Primers produced with the SYNTAX System are highly suitable for targeted amplicon sequencing. Small panels (up to 48 primer sets per run) can be produced in a standard workday.
Targeted sequencing enables the interrogation of specific genes of interest by NGS. Amplicon-based approaches—in which the regions of interest are amplified by multiplex PCR (in one or multiple pools)—offer streamlined and scalable protocols for library preparation. Despite challenges related to coverage uniformity and duplication rates, deep amplicon sequencing is widely used in cancer research, as input DNA requirements for PCR-based protocols are typically lower than for methods that rely on hybridization capture. In an experiment with a hot spot panel for colorectal cancer genotyping, EDS primers performed comparably or better than primers from two commercial suppliers in terms of overall sequencing data quality, amplicon uniformity and variant calling results. In addition, the system enables on-demand synthesis of primers that may be needed to optimize panel performance (amplicon coverage) or add additional content.

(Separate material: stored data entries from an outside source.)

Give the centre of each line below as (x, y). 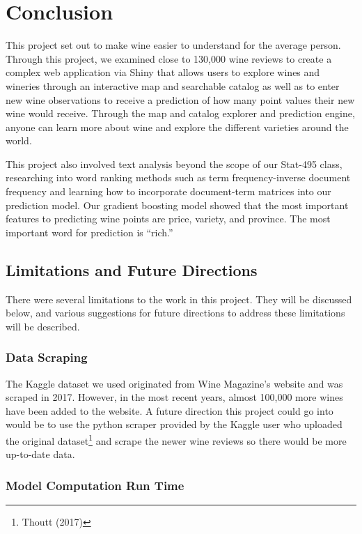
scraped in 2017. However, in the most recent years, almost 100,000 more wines (174, 397)
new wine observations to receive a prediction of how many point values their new (180, 99)
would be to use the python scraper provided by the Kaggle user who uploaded (174, 424)
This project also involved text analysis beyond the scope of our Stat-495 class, (174, 163)
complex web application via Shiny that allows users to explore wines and (163, 72)
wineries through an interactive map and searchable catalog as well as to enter (173, 85)
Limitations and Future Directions (132, 269)
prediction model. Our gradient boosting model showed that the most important (177, 205)
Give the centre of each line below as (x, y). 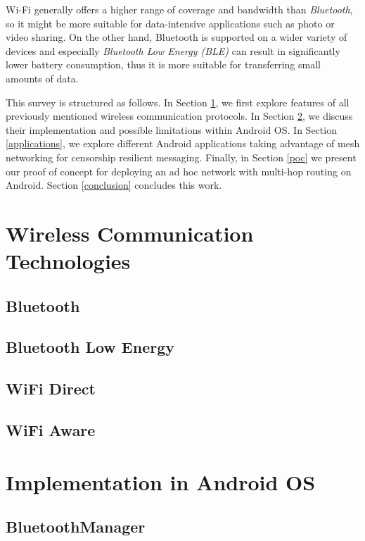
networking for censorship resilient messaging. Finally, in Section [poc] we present (181, 157)
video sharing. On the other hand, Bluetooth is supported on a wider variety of (177, 37)
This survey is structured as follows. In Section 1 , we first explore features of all (178, 102)
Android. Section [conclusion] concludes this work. (114, 185)
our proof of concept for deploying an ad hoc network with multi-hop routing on (179, 171)
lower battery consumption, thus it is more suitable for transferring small (163, 64)
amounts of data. (42, 78)
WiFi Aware (51, 430)
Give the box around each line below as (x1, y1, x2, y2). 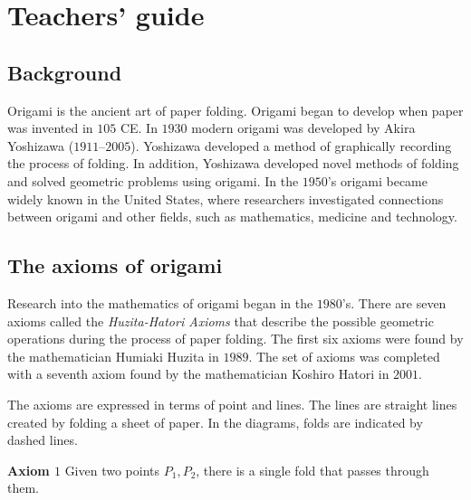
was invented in (7, 118, 93, 137)
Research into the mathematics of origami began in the (7, 293, 313, 312)
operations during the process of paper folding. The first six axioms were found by (7, 329, 464, 348)
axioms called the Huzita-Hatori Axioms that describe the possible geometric (7, 311, 434, 330)
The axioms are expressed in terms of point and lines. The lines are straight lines (7, 394, 457, 413)
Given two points (64, 460, 160, 479)
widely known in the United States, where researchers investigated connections (7, 189, 444, 208)
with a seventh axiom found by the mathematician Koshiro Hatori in (7, 364, 389, 383)
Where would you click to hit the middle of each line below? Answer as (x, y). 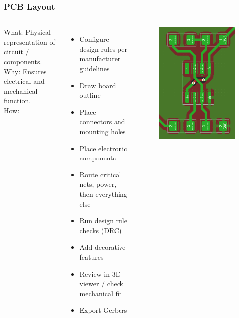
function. (18, 100)
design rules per (103, 49)
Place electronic (103, 148)
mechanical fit (101, 293)
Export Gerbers (103, 310)
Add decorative (103, 247)
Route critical (100, 174)
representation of (30, 42)
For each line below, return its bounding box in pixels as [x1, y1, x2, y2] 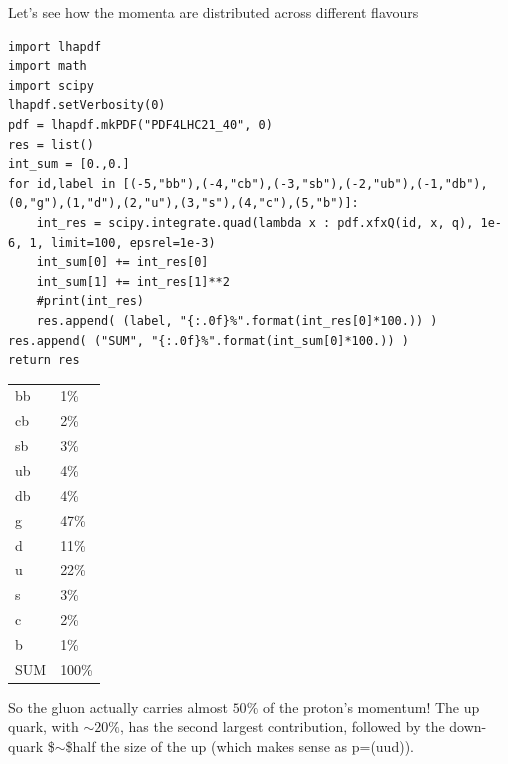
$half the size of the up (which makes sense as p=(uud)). [65, 736, 414, 756]
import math [8, 59, 87, 74]
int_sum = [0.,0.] [8, 157, 130, 172]
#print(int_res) [36, 294, 145, 309]
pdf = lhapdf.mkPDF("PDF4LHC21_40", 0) [8, 117, 273, 132]
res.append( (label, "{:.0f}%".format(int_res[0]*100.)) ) [36, 313, 438, 328]
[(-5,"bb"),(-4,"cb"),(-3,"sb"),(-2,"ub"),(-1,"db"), [122, 176, 488, 191]
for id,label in [8, 176, 116, 191]

ARTIC V3 primers synthesized by EDS perform comparably to commercial primers with respect to coverage uniformity and variant calling, and support phylogenetic analysis of clinical isolates
In collaboration with The Jackson Laboratory for Genomic Medicine, the University of Zacatecas Molecular Medicine Laboratory and the Public Health Laboratory in Zacatecas, Mexico, we compared the performance of the ARTIC V3 panel (218 primers) produced either by EDS or ordered from a commercial supplier. Libraries were generated from two synthetic SARS-CoV-2 RNA controls (10,000 genome copy equivalents per reaction), as well as five clinical samples (with RT-qPCR Cq values ranging between 18.5 and 30.9). Sequencing data for libraries generated with EDS and commercial primers showed no significant difference respect to coverage uniformity and variant calling (not shown).